The morning focused on mandatory license systems, such as those proposed by Fisher and Netanel. The conversation immediately turned to the core problem, which strategic behavior by users, intended to channel the system’s revenues to their friends. Examples include Eugene Volokh’s “Second Amendment Blues” scenario, in which the NRA releases a song and NRA members obsessively download and play it, and my scenario in which I play and play my brother’s off-key rendition of “Feelings”. The result is that tax money gets channeled to the NRA or my brother, rather than to real artists. Everybody agreed that this cannot be eliminated, but there are some things you can do to reduce the distortion it causes. (And don’t forget that the goal is only to be less inefficient than the current system.) Two issues remained largely unexplored. First, some have suggested that social norms will cause most people to avoid gaming the system, out of a feeling of obligation to artists. We don’t know how strong those norms will prove to be. Second, some people expressed concern that people will find other perverse ways to respond to the off-kilter incentives that a mandatory license creates. It seems to me that we can predict most of the first-order effects of a mandatory license, but we haven’t thought much about second- and third-order effects.

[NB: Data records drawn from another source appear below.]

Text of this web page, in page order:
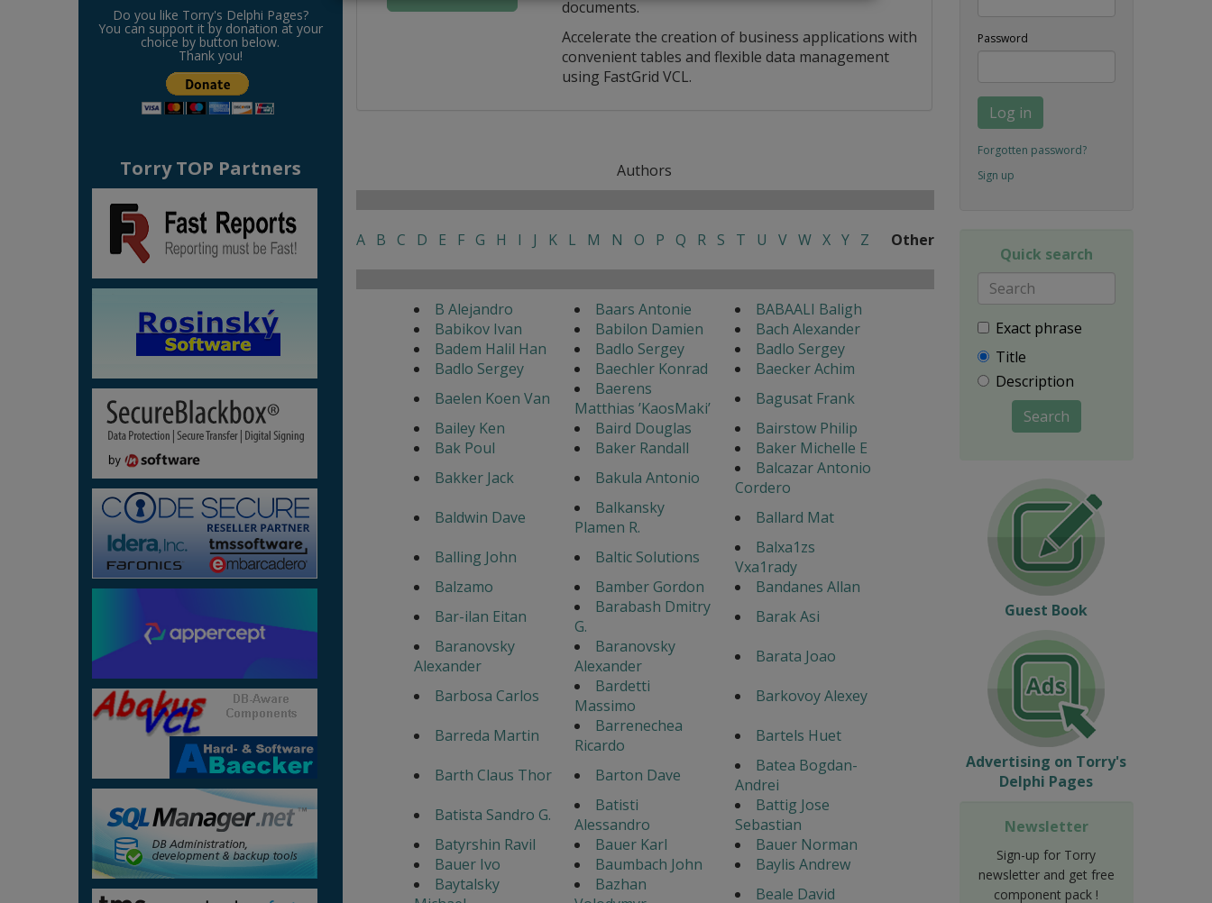
Do you like Torry's Delphi Pages?
You can support it by donation at your
choice by button below.
Thank you!
Torry TOP Partners
documents.
Accelerate the creation of business applications with
convenient tables and flexible data management
using FastGrid VCL.
Authors
A B C D E F G H I J K L M N O P Q R S T U V W X Y Z Other
B Alejandro Baars Antonie
BABAALI Baligh
Babikov Ivan
Babilon Damien
Bach Alexander
Badem Halil Han
Badlo Sergey
Badlo Sergey
Badlo Sergey
Baechler Konrad
Baecker Achim
Baelen Koen Van
Baerens
Matthias ’KaosMaki’
Bagusat Frank
Bailey Ken
Baird Douglas
Bairstow Philip
Bak Poul
Baker Randall
Baker Michelle E
Bakker Jack
Bakula Antonio
Balcazar Antonio
Cordero
Baldwin Dave
Balkansky
Plamen R.
Ballard Mat
Balling John
Baltic Solutions
Balxa1zs
Vxa1rady
Balzamo
Bamber Gordon
Bandanes Allan
Bar-ilan Eitan
Barabash Dmitry
G.
Barak Asi
Baranovsky
Alexander
Baranovsky
Alexander
Barata Joao
Barbosa Carlos
Bardetti
Massimo
Barkovoy Alexey
Barreda Martin
Barrenechea
Ricardo
Bartels Huet
Barth Claus Thor
Barton Dave
Batea Bogdan-
Andrei
Batista Sandro G.
Batisti
Alessandro
Battig Jose
Sebastian
Batyrshin Ravil
Bauer Karl
Bauer Norman
Bauer Ivo
Baumbach John
Baylis Andrew
Baytalsky
Bazhan
Beale David
Password
Log in
Forgotten password?
Sign up
Quick search
Exact phrase
Title
Description
Search
Guest Book
Advertising on Torry's
Delphi Pages
Newsletter
Sign-up for Torry
newsletter and get free
component pack !

There was also some discussion about the “porn problem” – the fact that some of the media material consumed under the license will be pornographic, and there will be strong political opposition to any system that causes the government to send checks to porn publishers. (Excluding porn from the system raises other legal and practical problems.) One response is to propose a system in which each person gets to designate the destination of their own tax money. That helps the political problem somewhat, but I still think that some people would object to any system that treats porn as a legitimate kind of content.

At the end of the morning I was a bit less pessimistic than before about the advisability of adopting a mandatory license. But I’m still far from convinced that it’s the right course.

The afternoon discussion was about voluntary license schemes. And here an interesting thing happened. We talked for a while about how one might structure a system in which consumers can license a pool of copyrighted music contributed by artists, with the revenue being split up appropriately among the artists. Eventually it became clear that what we were really doing was setting up a record company! We were talking about how to recruit artists, what contract to sign with artists, which distribution channels to use, how to price the product, and what to do about P2P piracy of our works. Give us shiny suits, stubble, tiny earpiece phones, and obsequious personal assistants, and we could join the RIAA. This kind of voluntary scheme is not an alternative to the existing system, but just another entrant into it.

This is not to say that a few ISPs or universities can’t get together and cut a voluntary deal with the existing record companies (and other copyright owners). Such a deal would still be interesting, and it would lack some of the disadvantages of the more ambitious mandatory license schemes. Of all of the blanket license schemes, this would be both the least risky and the easiest to arrange. But it hasn’t happened yet. (Penn State’s deal with Napster doesn’t count, since it’s just a bulk purchase of subscriptions to a service, and not a blanket license that allows unrestricted use of music on the campus.)

All in all, it was a very instructive and fun meeting. Big thanks to the Harvard people for arranging it. And now, due to a big snowstorm, I get to spend an extra day or two in lovely Cambridge.